A distinctive logo leads to instant brand recognition without words. It conveys a lot of thoughts, feelings, and perceptions in just one simple graphic.

Famous Logos

Consider several companies that have a famous logo. Coca-Cola has a red circle with the two words in it. AT&T has its stylized blue globe. Michelin uses its rubber-like, cartoonist guy who is made of tires. Culligan’s distinctive logo is a drop of water.
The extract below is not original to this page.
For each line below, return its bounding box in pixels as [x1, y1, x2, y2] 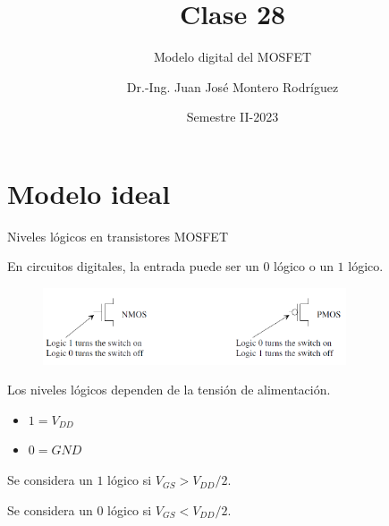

Make a Memorable Statement

All of these logos do a few things. In some respects, they show what the company does. AT&T’s globe connotes how the brand’s mission is to bring people all over the world closer together thanks to mass communication. Michelin tries to humanize its tires by showing a guy made of its product. A simple blue drop of water shows that Culligan is a water company that provides an alternative to tap water.

Your Logo

Your logo can be a stylized concept of what your business does. For instance, going back to the pizza parlor idea, your “30 minutes or less” for pizza logo could show a guy in a chef’s hat carrying a pizza in one hand while running to deliver a pizza. That visage seems to convey fast pizza. You might also have a pizza with swishing lines to the left of it to connote the pizza is in motion. Consider pizza with wings or wheels as a transportation-based theme. All of these logo ideas convey fast pizza.

Add Color

Your logo should have distinctive color patterns that people can recognize outside of your logo. If your pizza chef delivers fast pizza, he can wear a yellow scarf flowing in the breeze behind him. This yellow scarf can serve as a base for other visual elements of your company. These logos lead to other distinctive visuals of your brand, which is why choosing the right logo is so important.

Matching Colors

Coca-Cola’s website features bright red colors on each of its pages. The logo is a bright red circle, so the company incorporates this color everywhere. Its bottles and cans of soda also have red coloring that match the logo. Eventually, customers associate that particular color of red with Coca-Cola. The same thing happens with Michelin’s blue and white Michelin man. The company website uses a blue and white color scheme. Michelin takes its logo one step further. MichelinMan.com is a website that shows people information about its tires. Your company logo can match other aspects of your business. The pizza chef with a yellow scarf can translate into yellow colors on your website, yellow-colored pizza delivery boxes, yellow on your storefront and even yellow on employee uniforms. Your company logo, colors, and mottos all combine to brand your business with your customers.